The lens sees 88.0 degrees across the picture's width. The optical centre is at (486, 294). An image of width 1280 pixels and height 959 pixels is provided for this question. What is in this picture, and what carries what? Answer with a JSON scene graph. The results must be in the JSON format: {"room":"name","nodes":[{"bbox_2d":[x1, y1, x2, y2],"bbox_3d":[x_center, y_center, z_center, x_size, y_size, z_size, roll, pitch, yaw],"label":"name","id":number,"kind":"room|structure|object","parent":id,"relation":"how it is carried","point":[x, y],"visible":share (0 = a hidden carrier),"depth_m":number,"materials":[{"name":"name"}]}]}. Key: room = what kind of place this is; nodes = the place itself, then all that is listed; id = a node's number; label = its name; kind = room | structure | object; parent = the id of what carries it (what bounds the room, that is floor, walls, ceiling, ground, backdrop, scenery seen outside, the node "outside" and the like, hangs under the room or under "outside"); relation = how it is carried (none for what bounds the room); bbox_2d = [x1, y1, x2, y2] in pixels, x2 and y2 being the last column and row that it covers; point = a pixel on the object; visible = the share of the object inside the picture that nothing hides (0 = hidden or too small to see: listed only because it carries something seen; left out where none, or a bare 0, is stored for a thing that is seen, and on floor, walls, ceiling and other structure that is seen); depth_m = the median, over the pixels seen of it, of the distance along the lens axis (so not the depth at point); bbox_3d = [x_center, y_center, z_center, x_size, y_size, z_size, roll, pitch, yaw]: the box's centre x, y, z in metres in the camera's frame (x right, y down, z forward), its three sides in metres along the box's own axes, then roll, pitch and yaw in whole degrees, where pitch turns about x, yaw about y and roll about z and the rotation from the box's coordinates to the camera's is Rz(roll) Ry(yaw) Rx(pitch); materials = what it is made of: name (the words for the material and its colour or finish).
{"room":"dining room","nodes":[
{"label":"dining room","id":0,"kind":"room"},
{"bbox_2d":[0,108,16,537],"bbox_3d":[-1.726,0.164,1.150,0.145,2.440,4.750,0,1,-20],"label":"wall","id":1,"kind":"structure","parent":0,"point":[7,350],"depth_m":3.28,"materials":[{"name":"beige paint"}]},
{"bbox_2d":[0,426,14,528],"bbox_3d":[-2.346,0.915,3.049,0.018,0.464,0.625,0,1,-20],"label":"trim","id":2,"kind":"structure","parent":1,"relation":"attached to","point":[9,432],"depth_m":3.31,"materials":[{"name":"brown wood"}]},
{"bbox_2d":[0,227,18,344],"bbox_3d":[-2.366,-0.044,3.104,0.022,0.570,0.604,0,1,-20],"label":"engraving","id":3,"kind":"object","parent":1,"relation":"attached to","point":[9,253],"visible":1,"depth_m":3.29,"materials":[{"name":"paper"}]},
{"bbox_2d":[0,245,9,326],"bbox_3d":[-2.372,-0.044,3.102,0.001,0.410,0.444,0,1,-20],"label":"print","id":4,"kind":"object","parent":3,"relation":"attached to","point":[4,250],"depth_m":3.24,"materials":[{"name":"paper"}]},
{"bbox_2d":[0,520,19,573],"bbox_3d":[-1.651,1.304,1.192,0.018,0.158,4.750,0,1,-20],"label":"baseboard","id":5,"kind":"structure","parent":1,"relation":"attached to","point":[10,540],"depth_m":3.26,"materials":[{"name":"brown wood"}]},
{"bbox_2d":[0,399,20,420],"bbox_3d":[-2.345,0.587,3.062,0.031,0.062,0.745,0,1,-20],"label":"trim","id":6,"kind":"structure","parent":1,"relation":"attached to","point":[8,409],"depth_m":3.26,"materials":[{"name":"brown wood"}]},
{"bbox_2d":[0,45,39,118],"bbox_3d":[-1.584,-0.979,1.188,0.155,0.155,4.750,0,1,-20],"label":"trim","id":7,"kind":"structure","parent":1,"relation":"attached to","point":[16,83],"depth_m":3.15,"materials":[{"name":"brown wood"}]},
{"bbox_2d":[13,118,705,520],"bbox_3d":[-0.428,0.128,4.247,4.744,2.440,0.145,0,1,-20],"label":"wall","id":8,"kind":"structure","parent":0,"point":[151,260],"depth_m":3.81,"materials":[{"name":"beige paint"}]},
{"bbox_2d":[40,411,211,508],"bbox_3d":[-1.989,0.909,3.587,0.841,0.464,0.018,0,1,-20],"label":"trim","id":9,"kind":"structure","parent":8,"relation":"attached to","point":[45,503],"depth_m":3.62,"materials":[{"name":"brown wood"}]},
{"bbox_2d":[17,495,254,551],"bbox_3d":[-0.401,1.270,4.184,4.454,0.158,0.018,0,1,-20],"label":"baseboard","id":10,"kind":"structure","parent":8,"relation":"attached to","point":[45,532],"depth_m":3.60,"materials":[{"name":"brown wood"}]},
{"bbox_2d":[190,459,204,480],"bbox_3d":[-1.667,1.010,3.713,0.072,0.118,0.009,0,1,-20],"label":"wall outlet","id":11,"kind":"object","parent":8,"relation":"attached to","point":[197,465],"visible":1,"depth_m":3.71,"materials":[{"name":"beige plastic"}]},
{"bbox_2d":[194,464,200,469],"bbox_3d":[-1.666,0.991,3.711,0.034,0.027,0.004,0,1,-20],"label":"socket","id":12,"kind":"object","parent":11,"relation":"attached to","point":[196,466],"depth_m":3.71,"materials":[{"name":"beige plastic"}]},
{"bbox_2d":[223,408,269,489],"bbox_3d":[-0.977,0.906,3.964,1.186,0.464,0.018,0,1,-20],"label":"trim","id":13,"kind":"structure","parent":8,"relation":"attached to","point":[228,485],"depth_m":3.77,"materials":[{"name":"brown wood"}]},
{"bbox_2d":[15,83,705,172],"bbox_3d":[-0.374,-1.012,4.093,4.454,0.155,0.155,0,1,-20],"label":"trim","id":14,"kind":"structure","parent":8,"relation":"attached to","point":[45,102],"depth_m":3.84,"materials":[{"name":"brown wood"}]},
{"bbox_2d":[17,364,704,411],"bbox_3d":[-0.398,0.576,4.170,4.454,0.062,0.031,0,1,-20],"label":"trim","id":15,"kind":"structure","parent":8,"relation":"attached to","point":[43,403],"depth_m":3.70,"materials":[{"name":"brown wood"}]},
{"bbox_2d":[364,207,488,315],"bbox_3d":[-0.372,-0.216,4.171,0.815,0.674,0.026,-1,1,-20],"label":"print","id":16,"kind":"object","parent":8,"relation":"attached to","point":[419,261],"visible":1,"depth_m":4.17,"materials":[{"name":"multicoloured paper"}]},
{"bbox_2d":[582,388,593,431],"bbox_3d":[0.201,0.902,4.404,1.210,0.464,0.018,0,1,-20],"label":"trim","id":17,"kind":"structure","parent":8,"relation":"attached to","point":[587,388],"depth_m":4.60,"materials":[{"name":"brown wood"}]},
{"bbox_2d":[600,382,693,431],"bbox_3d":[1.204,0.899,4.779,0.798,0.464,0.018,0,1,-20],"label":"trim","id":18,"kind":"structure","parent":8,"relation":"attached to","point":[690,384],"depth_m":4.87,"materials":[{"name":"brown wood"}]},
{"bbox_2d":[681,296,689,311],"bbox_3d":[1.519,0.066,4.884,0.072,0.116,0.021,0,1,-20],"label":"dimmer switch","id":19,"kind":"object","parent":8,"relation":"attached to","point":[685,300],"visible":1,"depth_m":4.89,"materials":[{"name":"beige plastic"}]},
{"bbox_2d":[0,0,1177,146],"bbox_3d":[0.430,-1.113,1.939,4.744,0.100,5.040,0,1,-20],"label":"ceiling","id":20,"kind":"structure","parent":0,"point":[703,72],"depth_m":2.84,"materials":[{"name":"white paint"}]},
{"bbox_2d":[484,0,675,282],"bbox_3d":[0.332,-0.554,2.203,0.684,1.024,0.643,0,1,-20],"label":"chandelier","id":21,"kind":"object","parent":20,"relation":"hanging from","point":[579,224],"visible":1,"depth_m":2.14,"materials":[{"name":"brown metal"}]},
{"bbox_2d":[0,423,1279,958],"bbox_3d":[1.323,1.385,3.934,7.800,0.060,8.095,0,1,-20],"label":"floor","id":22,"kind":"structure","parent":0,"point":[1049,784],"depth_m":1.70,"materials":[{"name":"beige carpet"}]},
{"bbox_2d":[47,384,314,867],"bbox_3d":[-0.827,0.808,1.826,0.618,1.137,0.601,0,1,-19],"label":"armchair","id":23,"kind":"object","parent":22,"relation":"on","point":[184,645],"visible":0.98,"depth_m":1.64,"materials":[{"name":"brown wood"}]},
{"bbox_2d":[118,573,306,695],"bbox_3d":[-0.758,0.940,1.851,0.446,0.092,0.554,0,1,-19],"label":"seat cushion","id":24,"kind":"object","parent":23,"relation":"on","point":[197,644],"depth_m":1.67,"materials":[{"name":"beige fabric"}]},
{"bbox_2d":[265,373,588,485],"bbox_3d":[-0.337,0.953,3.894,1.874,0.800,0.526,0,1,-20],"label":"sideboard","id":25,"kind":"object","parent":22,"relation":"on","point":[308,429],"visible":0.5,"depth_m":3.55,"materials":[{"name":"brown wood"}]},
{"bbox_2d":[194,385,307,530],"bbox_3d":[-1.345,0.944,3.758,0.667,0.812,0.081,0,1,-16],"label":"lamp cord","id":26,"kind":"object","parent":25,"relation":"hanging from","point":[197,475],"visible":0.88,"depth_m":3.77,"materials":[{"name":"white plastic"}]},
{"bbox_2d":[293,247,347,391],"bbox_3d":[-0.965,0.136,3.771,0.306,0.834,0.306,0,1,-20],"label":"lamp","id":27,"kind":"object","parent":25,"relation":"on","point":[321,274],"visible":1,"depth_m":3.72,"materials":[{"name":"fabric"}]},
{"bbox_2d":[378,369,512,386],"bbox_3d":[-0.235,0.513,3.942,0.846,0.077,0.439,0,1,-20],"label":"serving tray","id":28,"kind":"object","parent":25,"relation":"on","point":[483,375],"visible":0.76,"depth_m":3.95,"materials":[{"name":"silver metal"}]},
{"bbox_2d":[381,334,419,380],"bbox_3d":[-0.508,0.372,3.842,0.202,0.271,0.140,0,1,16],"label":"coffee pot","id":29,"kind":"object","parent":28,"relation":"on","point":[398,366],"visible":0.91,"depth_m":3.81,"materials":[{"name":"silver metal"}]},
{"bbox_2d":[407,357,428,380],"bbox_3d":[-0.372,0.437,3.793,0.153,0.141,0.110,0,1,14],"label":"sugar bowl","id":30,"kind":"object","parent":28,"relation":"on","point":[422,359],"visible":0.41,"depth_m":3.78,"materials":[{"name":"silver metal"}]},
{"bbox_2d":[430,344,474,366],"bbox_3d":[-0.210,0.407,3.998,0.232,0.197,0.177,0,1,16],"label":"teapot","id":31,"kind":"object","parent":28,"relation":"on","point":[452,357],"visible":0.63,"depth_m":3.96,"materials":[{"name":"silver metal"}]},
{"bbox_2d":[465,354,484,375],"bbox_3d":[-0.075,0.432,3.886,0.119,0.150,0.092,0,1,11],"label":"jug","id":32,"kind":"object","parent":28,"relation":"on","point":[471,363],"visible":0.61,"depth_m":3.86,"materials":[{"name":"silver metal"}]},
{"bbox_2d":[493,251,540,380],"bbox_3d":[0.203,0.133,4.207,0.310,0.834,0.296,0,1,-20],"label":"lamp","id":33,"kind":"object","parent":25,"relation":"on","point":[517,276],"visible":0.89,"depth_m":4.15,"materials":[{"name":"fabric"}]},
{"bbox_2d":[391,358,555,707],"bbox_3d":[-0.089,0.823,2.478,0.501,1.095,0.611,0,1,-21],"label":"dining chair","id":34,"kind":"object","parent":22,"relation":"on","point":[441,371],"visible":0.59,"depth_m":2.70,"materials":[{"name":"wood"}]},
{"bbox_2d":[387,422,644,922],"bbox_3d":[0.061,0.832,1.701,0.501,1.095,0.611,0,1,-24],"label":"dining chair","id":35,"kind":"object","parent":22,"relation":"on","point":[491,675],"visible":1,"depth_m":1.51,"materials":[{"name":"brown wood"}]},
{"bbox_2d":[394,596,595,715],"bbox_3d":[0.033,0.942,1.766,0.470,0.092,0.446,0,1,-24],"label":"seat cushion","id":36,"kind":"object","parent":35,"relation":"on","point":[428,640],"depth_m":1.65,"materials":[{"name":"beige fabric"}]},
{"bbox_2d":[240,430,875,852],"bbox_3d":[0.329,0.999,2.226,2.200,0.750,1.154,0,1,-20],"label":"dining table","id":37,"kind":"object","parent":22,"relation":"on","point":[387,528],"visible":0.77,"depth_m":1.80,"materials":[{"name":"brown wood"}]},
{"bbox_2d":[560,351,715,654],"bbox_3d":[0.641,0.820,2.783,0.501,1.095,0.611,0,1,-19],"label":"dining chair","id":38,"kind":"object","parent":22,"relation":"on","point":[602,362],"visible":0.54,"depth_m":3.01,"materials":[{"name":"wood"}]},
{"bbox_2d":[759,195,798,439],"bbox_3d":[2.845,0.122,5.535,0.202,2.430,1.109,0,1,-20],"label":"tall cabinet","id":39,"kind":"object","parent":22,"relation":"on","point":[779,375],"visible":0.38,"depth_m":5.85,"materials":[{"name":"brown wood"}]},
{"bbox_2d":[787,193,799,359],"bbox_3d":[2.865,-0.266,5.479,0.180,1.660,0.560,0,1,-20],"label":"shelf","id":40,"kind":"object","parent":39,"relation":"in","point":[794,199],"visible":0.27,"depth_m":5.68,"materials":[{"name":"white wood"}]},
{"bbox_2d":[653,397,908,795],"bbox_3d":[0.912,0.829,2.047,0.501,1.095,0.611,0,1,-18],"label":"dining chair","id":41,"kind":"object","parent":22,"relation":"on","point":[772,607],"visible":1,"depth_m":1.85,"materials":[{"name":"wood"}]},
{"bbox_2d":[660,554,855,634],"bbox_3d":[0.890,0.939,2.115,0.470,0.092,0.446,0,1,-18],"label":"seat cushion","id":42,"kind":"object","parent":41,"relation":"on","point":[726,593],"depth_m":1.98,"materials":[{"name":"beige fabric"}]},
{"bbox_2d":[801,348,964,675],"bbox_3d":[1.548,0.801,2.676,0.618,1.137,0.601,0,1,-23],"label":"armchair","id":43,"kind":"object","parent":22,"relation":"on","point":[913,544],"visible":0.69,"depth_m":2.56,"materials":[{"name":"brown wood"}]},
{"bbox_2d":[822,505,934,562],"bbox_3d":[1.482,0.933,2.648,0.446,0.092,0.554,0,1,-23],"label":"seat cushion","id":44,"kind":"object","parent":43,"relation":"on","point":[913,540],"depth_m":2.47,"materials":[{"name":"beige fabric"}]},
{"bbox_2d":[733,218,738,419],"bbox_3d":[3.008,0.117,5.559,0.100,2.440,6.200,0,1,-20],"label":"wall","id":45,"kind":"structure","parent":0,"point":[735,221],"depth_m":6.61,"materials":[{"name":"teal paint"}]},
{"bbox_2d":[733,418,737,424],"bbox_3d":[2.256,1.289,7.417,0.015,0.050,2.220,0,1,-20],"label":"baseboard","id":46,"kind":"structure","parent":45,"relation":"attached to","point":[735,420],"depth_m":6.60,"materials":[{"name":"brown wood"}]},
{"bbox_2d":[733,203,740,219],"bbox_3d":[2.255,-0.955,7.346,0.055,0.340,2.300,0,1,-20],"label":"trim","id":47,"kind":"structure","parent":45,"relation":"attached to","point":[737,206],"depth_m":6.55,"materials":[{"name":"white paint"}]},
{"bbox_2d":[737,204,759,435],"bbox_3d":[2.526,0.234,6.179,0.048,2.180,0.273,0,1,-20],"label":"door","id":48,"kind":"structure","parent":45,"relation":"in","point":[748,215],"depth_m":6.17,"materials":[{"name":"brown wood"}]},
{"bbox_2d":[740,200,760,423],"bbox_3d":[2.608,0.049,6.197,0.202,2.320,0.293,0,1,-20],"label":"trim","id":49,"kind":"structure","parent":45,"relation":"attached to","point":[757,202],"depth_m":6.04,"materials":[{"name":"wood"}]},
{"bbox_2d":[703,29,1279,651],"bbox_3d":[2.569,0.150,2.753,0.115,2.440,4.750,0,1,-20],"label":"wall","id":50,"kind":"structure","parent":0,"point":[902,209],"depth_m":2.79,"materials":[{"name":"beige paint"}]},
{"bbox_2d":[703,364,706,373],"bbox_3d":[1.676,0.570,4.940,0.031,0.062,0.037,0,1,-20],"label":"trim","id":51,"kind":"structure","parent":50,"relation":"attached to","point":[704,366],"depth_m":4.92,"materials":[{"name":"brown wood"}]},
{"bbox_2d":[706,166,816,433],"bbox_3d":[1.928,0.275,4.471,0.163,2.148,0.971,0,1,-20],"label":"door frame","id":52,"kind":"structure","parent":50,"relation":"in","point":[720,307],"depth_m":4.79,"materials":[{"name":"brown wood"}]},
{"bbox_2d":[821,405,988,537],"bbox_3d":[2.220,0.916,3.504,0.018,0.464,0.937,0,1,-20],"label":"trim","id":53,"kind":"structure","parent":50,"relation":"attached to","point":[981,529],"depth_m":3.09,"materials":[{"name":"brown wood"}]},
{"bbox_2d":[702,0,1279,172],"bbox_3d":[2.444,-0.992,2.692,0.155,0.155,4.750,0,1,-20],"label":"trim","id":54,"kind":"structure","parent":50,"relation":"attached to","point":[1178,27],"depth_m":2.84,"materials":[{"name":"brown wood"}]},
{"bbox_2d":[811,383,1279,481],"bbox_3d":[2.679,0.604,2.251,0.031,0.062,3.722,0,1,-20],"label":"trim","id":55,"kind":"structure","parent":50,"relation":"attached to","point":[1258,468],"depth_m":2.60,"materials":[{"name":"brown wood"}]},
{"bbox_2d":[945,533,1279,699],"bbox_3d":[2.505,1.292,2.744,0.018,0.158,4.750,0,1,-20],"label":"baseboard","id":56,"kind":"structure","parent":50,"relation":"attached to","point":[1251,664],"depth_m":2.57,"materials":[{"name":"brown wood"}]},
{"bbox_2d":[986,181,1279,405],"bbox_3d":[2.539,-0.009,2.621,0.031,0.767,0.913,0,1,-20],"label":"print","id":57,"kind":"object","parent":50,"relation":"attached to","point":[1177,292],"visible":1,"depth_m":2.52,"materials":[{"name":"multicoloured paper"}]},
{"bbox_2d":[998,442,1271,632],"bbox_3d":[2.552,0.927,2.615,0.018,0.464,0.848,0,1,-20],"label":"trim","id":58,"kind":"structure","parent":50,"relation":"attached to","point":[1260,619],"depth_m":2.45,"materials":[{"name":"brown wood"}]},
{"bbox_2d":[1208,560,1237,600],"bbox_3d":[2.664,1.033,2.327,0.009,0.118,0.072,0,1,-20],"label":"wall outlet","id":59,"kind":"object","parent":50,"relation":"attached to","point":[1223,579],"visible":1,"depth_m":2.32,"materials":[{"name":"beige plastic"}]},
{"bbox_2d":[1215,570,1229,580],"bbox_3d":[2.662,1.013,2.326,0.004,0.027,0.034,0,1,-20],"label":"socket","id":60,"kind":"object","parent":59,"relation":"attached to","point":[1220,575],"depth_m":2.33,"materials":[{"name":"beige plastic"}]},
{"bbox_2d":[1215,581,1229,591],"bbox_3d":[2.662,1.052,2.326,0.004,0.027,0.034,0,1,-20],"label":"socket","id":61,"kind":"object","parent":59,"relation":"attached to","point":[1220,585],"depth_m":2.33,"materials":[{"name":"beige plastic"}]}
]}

────

[Aim of the task] Filter the records for the word "baseboard" and show every line that has it.

[Worked solution]
{"bbox_2d":[0,520,19,573],"bbox_3d":[-1.651,1.304,1.192,0.018,0.158,4.750,0,1,-20],"label":"baseboard","id":5,"kind":"structure","parent":1,"relation":"attached to","point":[10,540],"depth_m":3.26,"materials":[{"name":"brown wood"}]},
{"bbox_2d":[17,495,254,551],"bbox_3d":[-0.401,1.270,4.184,4.454,0.158,0.018,0,1,-20],"label":"baseboard","id":10,"kind":"structure","parent":8,"relation":"attached to","point":[45,532],"depth_m":3.60,"materials":[{"name":"brown wood"}]},
{"bbox_2d":[733,418,737,424],"bbox_3d":[2.256,1.289,7.417,0.015,0.050,2.220,0,1,-20],"label":"baseboard","id":46,"kind":"structure","parent":45,"relation":"attached to","point":[735,420],"depth_m":6.60,"materials":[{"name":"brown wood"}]},
{"bbox_2d":[945,533,1279,699],"bbox_3d":[2.505,1.292,2.744,0.018,0.158,4.750,0,1,-20],"label":"baseboard","id":56,"kind":"structure","parent":50,"relation":"attached to","point":[1251,664],"depth_m":2.57,"materials":[{"name":"brown wood"}]},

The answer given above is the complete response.